• [Exercise aim] Leaving all pictures aside, write out the records below precisely as given.

• [Given records]
-*-*-

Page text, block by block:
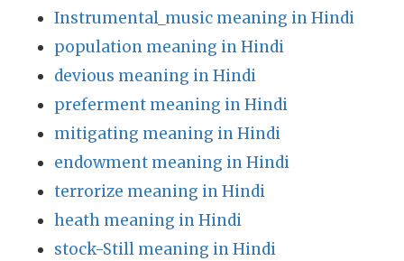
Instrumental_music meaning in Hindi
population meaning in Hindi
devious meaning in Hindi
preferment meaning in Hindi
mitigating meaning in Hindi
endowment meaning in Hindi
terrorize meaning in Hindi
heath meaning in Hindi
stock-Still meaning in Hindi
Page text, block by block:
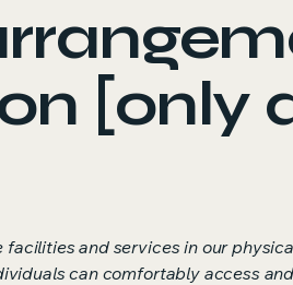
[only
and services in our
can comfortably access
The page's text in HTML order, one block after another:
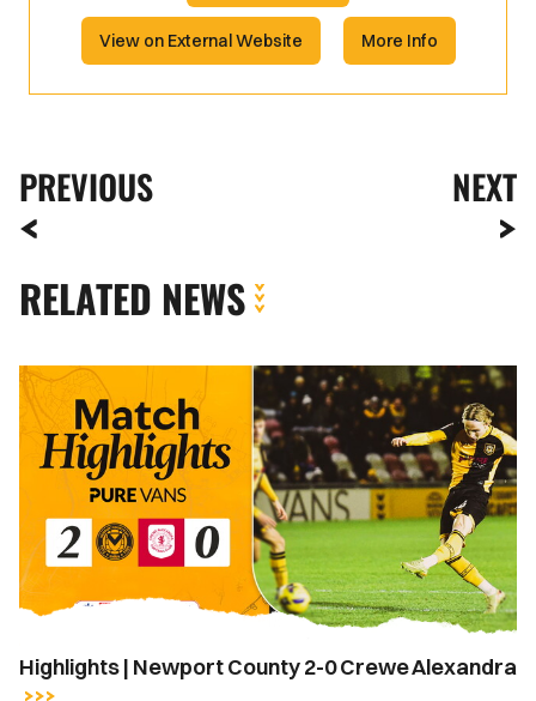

-*-*-

• [Written reply]
Page text, block by block:
Instrumental_music meaning in Hindi
population meaning in Hindi
devious meaning in Hindi
preferment meaning in Hindi
mitigating meaning in Hindi
endowment meaning in Hindi
terrorize meaning in Hindi
heath meaning in Hindi
stock-Still meaning in Hindi
Page text, block by block:
[only
and services in our
can comfortably access
The page's text in HTML order, one block after another:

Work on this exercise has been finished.